Efficiency and different theories of society: utilitarians
  • Welfare is increased by any Pareto improvement.
  • The socially optimal point depends on whether utility is ordinally or cardinally measurable.
Efficiency and different theories of society: Rawls
  • Welfare is increased by any move that makes the 'poorer' individual A better off.
  • Any move to a point between d and e (including e but excluding d) is both a PI and RI.
Efficiency and different theories of society: socialism
  • Welfare is increased by any move that increases individual A’s relative share of output (between f and k on the contract curve, assuming that the relative share is the same at f as in c).
  • Any move to a point between f and e (including e but excluding f) is both a PI and SI.
Efficiency and different theories of society: conclusions
  • An increase in efficiency has the same meaning in all theories of society.
  • Welfare is increased under all theories of society by a movement from a point like c to a point between e and f (excluding f). This movement is SI and RI, and PI.
  • For any of the theories of society, all first-best socially just distributions are also Pareto efficient.
  • Efficiency in this case is a necessary condition for social justice.
  • In a second-best economy, efficiency may be possible only at the expense of social justice.

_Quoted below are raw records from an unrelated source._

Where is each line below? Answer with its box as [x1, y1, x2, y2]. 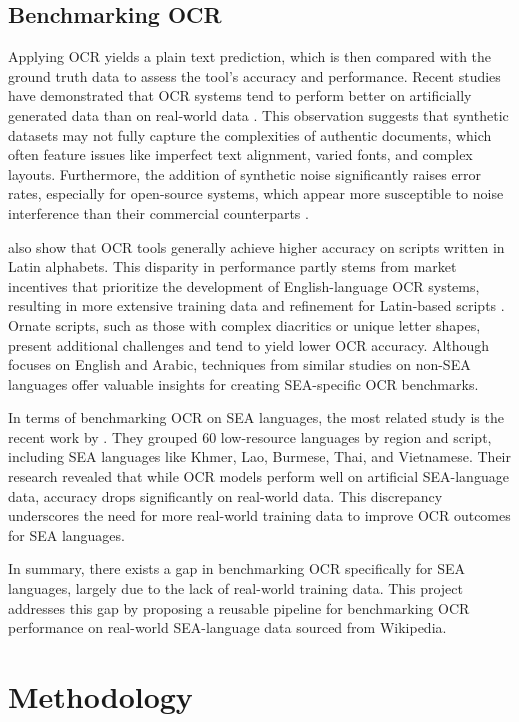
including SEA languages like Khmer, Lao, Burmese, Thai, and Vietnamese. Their [8, 446, 511, 467]
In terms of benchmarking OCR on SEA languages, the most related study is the [8, 407, 504, 428]
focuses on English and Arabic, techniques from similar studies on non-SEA [8, 354, 471, 375]
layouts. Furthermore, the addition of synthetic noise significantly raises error [8, 163, 482, 184]
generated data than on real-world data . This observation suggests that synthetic [8, 104, 509, 125]
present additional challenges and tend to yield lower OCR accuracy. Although [8, 334, 490, 355]
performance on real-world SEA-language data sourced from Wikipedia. [8, 617, 447, 638]
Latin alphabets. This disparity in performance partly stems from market [8, 256, 457, 277]
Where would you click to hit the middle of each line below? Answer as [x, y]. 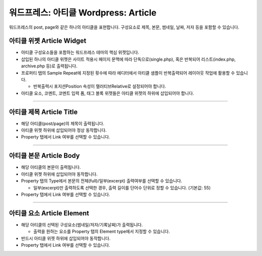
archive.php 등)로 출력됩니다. [49, 66]
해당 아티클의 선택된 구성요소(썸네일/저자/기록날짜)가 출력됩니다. [82, 224]
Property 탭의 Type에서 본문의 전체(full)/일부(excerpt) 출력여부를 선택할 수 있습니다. [102, 181]
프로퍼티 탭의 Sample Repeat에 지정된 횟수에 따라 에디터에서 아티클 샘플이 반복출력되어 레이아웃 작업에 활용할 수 [128, 73]
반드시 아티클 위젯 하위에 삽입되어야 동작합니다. [66, 238]
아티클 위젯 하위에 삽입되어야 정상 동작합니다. [64, 130]
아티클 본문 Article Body [44, 156]
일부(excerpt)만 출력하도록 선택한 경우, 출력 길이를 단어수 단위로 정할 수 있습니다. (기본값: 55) [122, 188]
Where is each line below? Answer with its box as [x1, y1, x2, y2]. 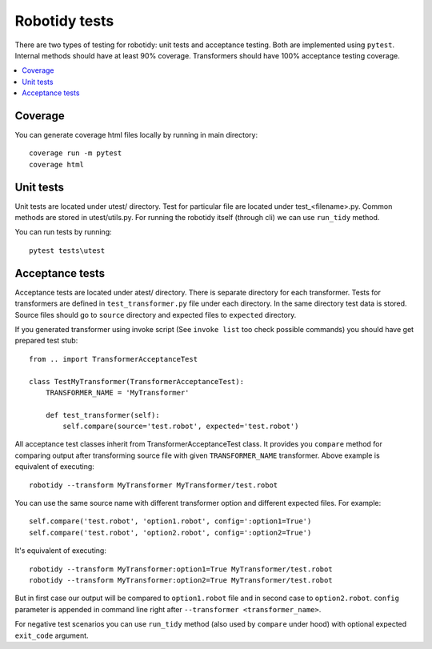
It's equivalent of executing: [14, 546, 107, 555]
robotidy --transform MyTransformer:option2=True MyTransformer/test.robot [29, 575, 333, 584]
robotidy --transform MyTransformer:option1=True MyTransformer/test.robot [29, 564, 333, 574]
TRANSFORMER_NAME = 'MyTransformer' [45, 388, 190, 397]
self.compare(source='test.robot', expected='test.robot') [62, 422, 299, 431]
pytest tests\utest [29, 246, 106, 255]
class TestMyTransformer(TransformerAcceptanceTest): [29, 377, 244, 386]
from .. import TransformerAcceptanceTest [29, 355, 198, 363]
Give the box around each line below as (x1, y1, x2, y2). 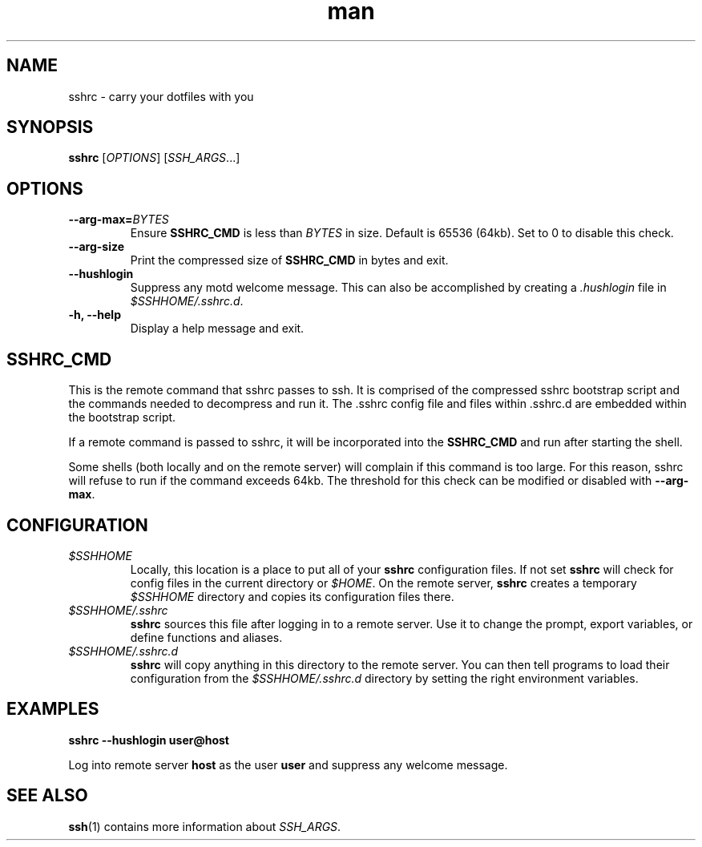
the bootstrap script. (68, 410, 176, 425)
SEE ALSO (6, 785, 88, 806)
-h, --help (68, 308, 121, 322)
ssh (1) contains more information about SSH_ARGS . (68, 819, 341, 833)
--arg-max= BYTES (68, 212, 169, 227)
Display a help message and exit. (130, 321, 305, 336)
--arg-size (68, 240, 125, 254)
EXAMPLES (6, 699, 99, 720)
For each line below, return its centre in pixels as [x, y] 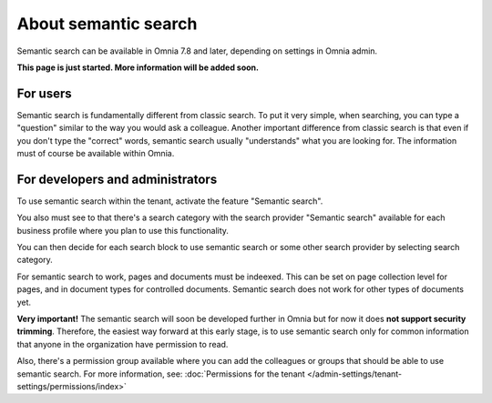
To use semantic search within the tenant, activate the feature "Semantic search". [170, 201]
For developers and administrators [117, 179]
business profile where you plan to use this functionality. [123, 230]
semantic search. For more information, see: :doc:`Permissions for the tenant [161, 374]
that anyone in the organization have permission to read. [123, 344]
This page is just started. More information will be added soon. [138, 67]
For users [44, 93]
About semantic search [107, 24]
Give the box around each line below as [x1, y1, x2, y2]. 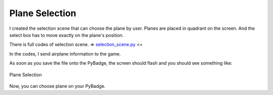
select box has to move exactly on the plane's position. [9, 32, 124, 38]
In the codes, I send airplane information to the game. [9, 51, 121, 57]
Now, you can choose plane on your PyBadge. [9, 83, 106, 89]
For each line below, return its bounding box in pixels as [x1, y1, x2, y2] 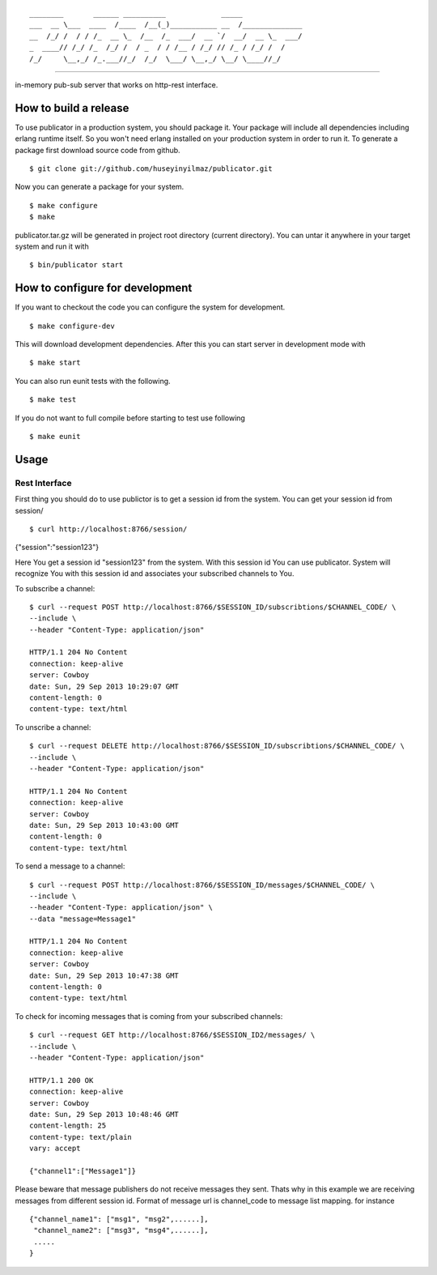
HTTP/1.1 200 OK [29, 1076, 94, 1085]
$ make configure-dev [29, 321, 115, 330]
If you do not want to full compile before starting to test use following [15, 413, 246, 423]
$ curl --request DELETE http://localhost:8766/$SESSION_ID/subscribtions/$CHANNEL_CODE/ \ [29, 741, 405, 751]
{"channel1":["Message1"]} [29, 1166, 137, 1175]
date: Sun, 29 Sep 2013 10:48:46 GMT [29, 1110, 180, 1119]
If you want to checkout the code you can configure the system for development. [15, 302, 286, 312]
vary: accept [29, 1144, 81, 1153]
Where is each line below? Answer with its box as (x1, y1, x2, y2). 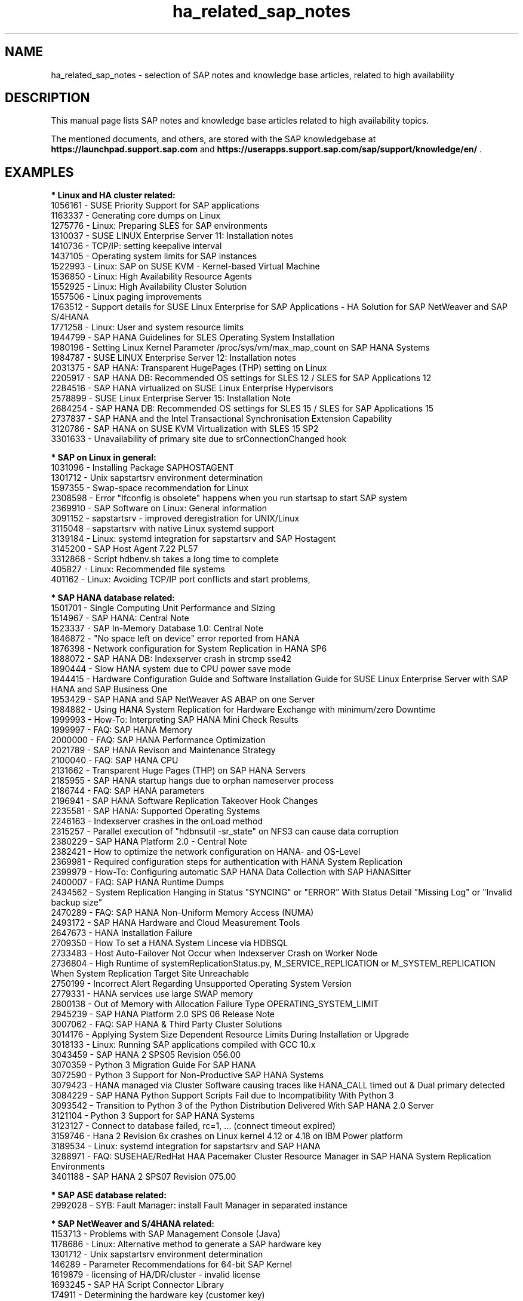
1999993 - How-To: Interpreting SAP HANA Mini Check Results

A first-best economy - Characteristics
  • Perfect competition
  • No problems such as externalities, public goods, or increasing returns to scale.
  • Perfect information on the part of buyers and sellers.
  • Maximizing behavior in the context of well-behaved utility and production functions.
  • Complete markets.
  • No distortionary taxation.
Two Fundamental Theorems of welfare economics
  • The First Fundamental Theorem shows that in a first-best economy, the operation of perfect competition will lead to a Pareto efficient allocation of resources to a point on the contract curve.
  • The Second Fundamental Theorem shows that in a first-best economy, it is possible to reach any desired point on the contract curve by establishing a suitable set of initial endowments and then letting agents trade until a point on the contract curve is reached
  • In a first-best economy, the state has no role except for redistribution.
  • However, the first-best economy is only a benchmark against which to evaluate policy.
Deviations from first best
  • Public goods and externalities (week 2)
  • Imperfect competition, increasing returns to scale (week 3)
  • Imperfect information (week 3)
  • Non-rational behavior (week 3)
  • Incomplete markets and incomplete contracts (week 3)
  • Distortionary taxation (week 4)
Not including distortionary taxation, the deviations from first best are market failures.
  • They are usually (but not always) corrected through state intervention.